ANOVA applied to estradiol and corticosterone plasma levels revealed a significant effect of ovariectomy for both hormones (p < 0.001 and p < 0.02, respectively) due to the higher levels in Intact than OVX animals (Fig. 3). As for corticosterone, formalin treatment appears to differently modulate its levels since in Intact animals it induce higher levels than sham-treated animals, while in OVX animals formalin tended to decrease it.
Figure 3

Hormone assays. Corticosterone and estradiol plasma levels were determined in all groups at the end of the experimental tests. Corticosterone and estradiol were lower in ovariectomized animals, independently of the formalin treatment.

Correlations

Pearson's Correlation Coefficient revealed a positive correlation between corticosterone and estradiol plasma levels (n = 21, r = 0.53 p < 0.05). In addition to being positively correlated with corticosterone, estradiol was negatively correlated with the total amount of formalin-induced licking (n = 10, r = -0.63 p < 0.05) (Fig. 4).
Figure 4

Correlations. Graphic representation of the linear correlation between estrogen and corticosterone plasma levels (n = 21, r = 0.53, p < 0.05) and between estrogen plasma levels and the total amount of formalin-induced licking (n = 10, r = -0.63 p < 0.05).

Discussion

In this study, we have shown that licking of the paw induced by subcutaneous injection of formalin was higher in OVX female rats than Intact ones. This difference can be explained by long-term depletion of gonadal hormones and their direct and/or indirect modulatory effects on nociceptive pathways.

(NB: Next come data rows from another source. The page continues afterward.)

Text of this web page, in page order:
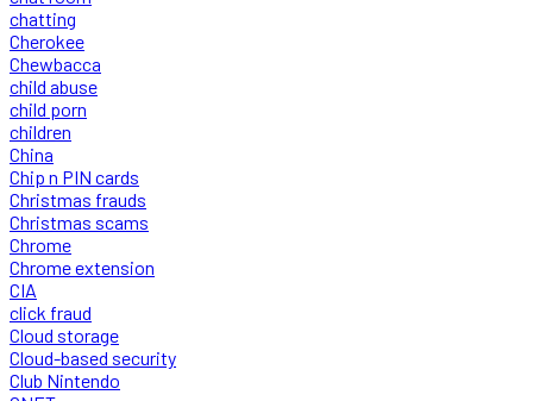
chatting
Cherokee
Chewbacca
child abuse
child porn
children
China
Chip n PIN cards
Christmas frauds
Christmas scams
Chrome
Chrome extension
CIA
click fraud
Cloud storage
Cloud-based security
Club Nintendo
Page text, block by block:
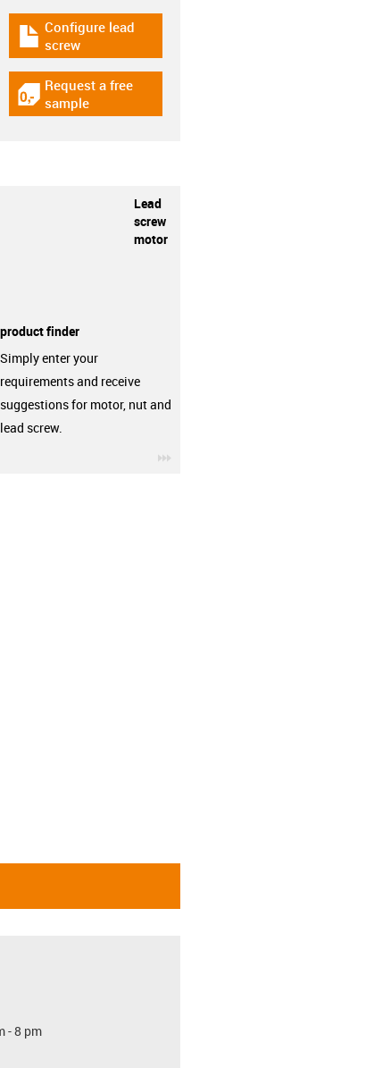
igus-icon-download-plan
Configure lead
screw
igus-icon-gratismuster
Request a free
sample
Lead
screw
motor
product finder
Simply enter your
requirements and receive
suggestions for motor, nut and
lead screw.
- 8 pm
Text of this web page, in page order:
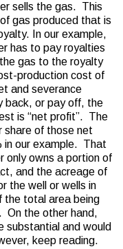
sells the gas. This
gas produced that is
In our example,
has to pay royalties
gas to the royalty
production cost of
and severance
back, or pay off, the
is “net profit”. The
share of those net
in our example. That
only owns a portion of
and the acreage of
the well or wells in
the total area being
On the other hand,
substantial and would
keep reading.
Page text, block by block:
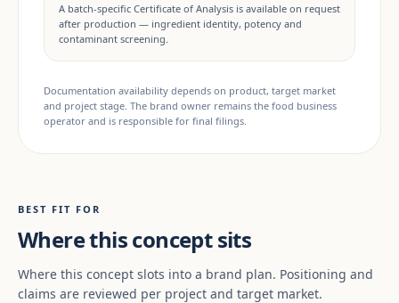
A batch-specific Certificate of Analysis is available on request
after production — ingredient identity, potency and
contaminant screening.
Documentation availability depends on product, target market
and project stage. The brand owner remains the food business
operator and is responsible for final filings.
BEST FIT FOR
Where this concept sits
Where this concept slots into a brand plan. Positioning and
claims are reviewed per project and target market.
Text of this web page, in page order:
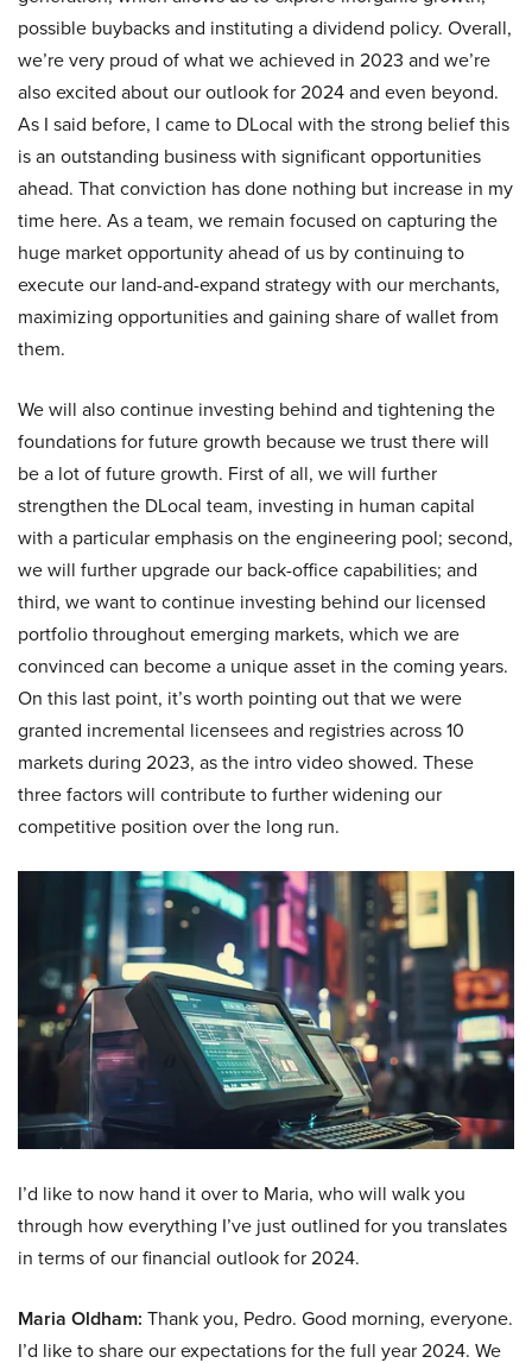
possible buybacks and instituting a dividend policy. Overall,
we’re very proud of what we achieved in 2023 and we’re
also excited about our outlook for 2024 and even beyond.
As I said before, I came to DLocal with the strong belief this
is an outstanding business with significant opportunities
ahead. That conviction has done nothing but increase in my
time here. As a team, we remain focused on capturing the
huge market opportunity ahead of us by continuing to
execute our land-and-expand strategy with our merchants,
maximizing opportunities and gaining share of wallet from
them.
We will also continue investing behind and tightening the
foundations for future growth because we trust there will
be a lot of future growth. First of all, we will further
strengthen the DLocal team, investing in human capital
with a particular emphasis on the engineering pool; second,
we will further upgrade our back-office capabilities; and
third, we want to continue investing behind our licensed
portfolio throughout emerging markets, which we are
convinced can become a unique asset in the coming years.
On this last point, it’s worth pointing out that we were
granted incremental licensees and registries across 10
markets during 2023, as the intro video showed. These
three factors will contribute to further widening our
competitive position over the long run.
I’d like to now hand it over to Maria, who will walk you
through how everything I’ve just outlined for you translates
in terms of our financial outlook for 2024.
Maria Oldham: Thank you, Pedro. Good morning, everyone.
I’d like to share our expectations for the full year 2024. We
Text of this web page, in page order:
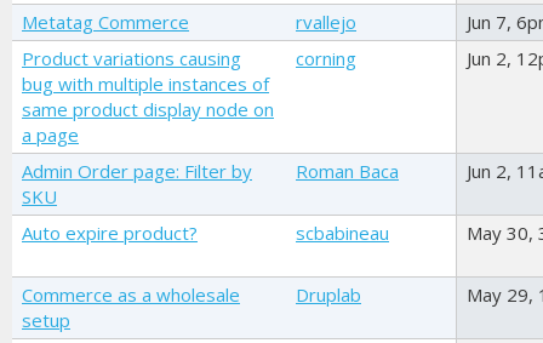
Metatag Commerce rvallejo
Jun 7,
Product variations causing
bug with multiple instances of
same product display node on
a page
corning Jun 2,
Admin Order page: Filter by
SKU
Roman Baca Jun 2,
Auto expire product? scbabineau May 30,
Commerce as a wholesale
setup
Druplab May 29,

In this and other studies, we have shown that formalin-induced licking, flexing and flinching are rarely affected in the same way by a particular treatment [5, 13], suggesting that the neural circuits involved in their modulation are affected differently. In this case, the clear increase of licking in OVX animals with respect to Intact ones during both the first and second phase, and the lack of effects on flexing and flinching, support the hypothesis that gonadal hormone depletion affects supraspinal circuits more than spinal ones.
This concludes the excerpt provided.